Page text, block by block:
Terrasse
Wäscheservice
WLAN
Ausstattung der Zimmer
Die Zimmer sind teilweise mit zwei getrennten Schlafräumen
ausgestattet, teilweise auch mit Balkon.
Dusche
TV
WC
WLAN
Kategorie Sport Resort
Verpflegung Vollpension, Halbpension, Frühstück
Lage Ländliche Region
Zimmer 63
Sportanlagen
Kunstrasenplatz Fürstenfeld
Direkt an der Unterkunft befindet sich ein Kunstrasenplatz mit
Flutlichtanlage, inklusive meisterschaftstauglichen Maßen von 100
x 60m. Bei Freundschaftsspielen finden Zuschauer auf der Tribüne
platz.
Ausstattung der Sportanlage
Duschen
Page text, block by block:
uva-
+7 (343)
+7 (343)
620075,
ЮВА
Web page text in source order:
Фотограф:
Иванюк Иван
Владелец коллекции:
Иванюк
____
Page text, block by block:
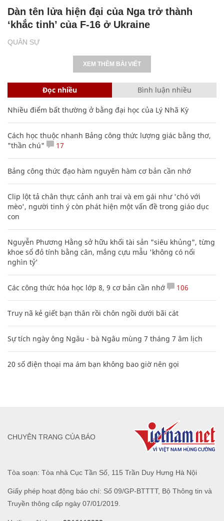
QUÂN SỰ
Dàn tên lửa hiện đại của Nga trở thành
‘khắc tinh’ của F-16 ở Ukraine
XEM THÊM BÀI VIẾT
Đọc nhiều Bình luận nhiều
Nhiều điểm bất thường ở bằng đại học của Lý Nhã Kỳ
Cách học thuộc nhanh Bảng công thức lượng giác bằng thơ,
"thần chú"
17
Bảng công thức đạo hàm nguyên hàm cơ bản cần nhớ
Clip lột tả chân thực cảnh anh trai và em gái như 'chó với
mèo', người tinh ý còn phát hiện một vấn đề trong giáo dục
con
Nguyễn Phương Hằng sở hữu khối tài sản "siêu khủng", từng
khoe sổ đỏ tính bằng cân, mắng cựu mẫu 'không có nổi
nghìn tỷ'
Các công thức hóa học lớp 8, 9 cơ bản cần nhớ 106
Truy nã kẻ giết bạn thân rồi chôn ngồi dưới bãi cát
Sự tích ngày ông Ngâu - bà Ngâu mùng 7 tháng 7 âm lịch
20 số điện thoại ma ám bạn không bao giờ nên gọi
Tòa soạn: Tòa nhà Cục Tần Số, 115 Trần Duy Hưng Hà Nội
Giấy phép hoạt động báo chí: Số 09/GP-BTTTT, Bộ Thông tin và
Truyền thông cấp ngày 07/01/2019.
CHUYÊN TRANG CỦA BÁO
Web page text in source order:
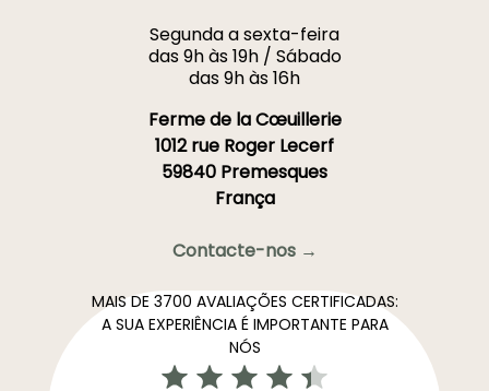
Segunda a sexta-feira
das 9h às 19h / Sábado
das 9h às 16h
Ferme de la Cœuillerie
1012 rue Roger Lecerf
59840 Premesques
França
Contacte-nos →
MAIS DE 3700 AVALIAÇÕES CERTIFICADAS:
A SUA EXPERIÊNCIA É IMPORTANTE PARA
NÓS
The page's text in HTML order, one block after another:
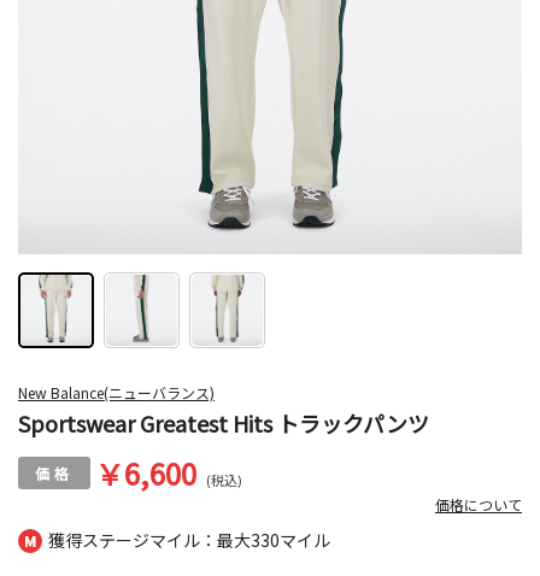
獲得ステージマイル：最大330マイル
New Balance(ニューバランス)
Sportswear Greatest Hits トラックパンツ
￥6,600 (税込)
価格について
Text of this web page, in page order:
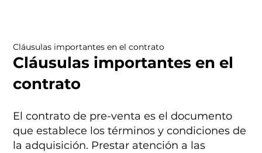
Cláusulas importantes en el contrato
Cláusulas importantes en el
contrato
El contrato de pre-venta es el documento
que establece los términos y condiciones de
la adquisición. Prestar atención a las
____
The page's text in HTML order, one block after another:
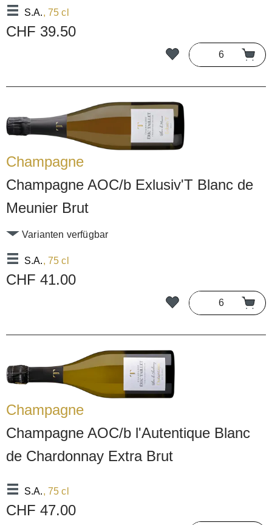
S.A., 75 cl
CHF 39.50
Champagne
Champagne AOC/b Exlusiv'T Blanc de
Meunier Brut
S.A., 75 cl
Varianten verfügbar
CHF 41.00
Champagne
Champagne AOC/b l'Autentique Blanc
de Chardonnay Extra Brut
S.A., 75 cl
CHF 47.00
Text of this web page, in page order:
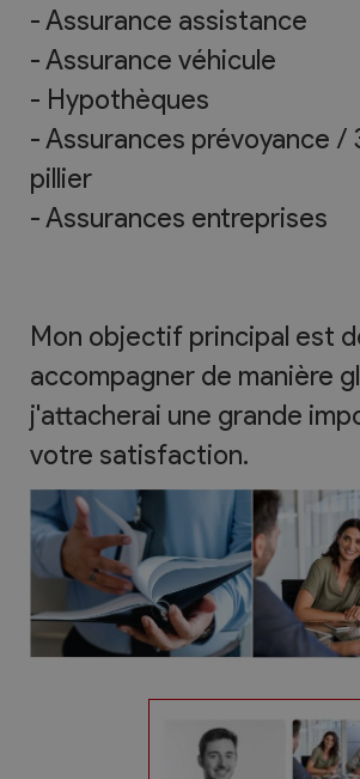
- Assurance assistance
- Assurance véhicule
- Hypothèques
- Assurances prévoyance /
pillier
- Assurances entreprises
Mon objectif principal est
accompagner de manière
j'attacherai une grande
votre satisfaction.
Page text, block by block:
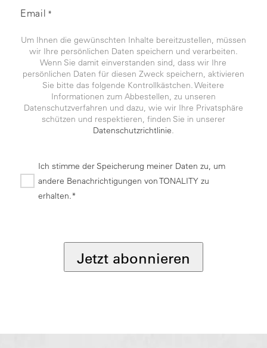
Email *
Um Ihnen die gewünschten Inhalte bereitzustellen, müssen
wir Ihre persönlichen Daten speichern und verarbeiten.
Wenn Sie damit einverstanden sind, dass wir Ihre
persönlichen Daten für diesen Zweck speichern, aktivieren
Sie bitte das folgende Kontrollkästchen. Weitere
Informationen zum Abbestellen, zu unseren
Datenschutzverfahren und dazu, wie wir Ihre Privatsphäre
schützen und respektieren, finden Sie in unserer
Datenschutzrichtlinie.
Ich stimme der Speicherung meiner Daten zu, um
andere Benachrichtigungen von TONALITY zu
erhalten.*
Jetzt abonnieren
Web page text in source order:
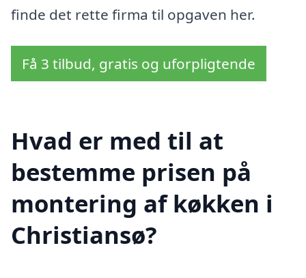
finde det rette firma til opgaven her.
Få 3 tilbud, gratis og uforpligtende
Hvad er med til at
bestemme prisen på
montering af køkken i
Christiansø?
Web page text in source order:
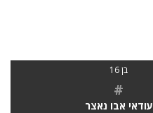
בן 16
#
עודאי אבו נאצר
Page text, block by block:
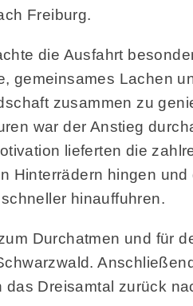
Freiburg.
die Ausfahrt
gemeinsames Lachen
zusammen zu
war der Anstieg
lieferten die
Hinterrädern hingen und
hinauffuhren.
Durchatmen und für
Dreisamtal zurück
____
— Exercise directions —
Go through the material and copy every line in which the word "ngày" occurs.

— Exercise response —
Sự tích ngày ông Ngâu - bà Ngâu mùng 7 tháng 7 âm lịch
Truyền thông cấp ngày 07/01/2019.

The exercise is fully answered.